#### ENTRIES SUPPLIED
_____

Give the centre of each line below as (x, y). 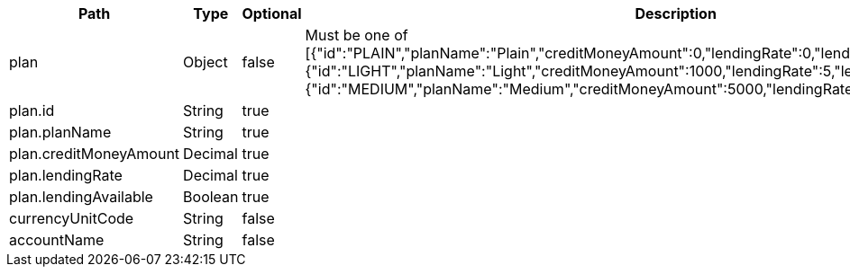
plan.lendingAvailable (81, 197)
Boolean (211, 197)
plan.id (32, 110)
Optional (272, 13)
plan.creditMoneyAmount (95, 154)
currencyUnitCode (72, 218)
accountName (57, 240)
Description (676, 13)
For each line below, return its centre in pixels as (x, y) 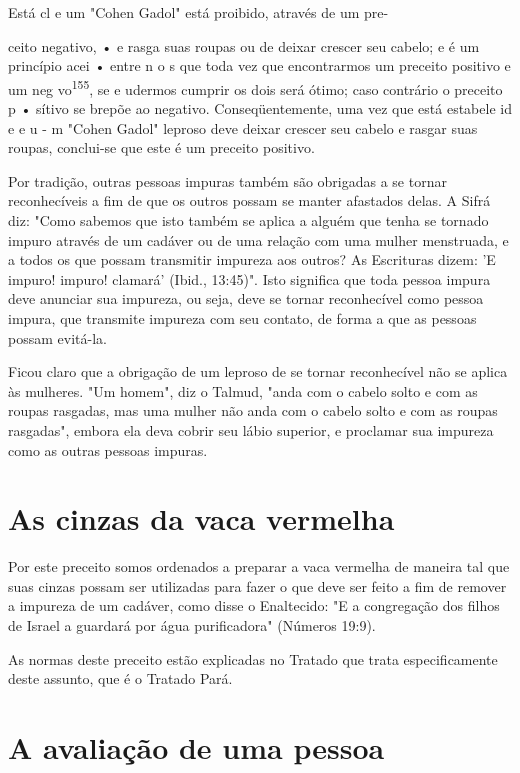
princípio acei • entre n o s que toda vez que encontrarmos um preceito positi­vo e (259, 65)
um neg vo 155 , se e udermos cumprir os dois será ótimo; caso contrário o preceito (255, 87)
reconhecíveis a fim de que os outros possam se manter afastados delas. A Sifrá (249, 200)
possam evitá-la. (57, 337)
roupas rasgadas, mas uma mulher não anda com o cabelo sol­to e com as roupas (253, 410)
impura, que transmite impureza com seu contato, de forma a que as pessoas (242, 317)
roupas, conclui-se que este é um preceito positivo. (161, 147)
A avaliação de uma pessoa (196, 747)

_____

#### AIM OF THE EXERCISE
Take every line from the one containing "reconhecíveis a fim" to the end of the listing and output it exactly, with nothing else.

#### TASK RESPONSE
reconhecíveis a fim de que os outros possam se manter afastados delas. A Sifrá (249, 200)
possam evitá-la. (57, 337)
roupas rasgadas, mas uma mulher não anda com o cabelo sol­to e com as roupas (253, 410)
impura, que transmite impureza com seu contato, de forma a que as pessoas (242, 317)
roupas, conclui-se que este é um preceito positivo. (161, 147)
A avaliação de uma pessoa (196, 747)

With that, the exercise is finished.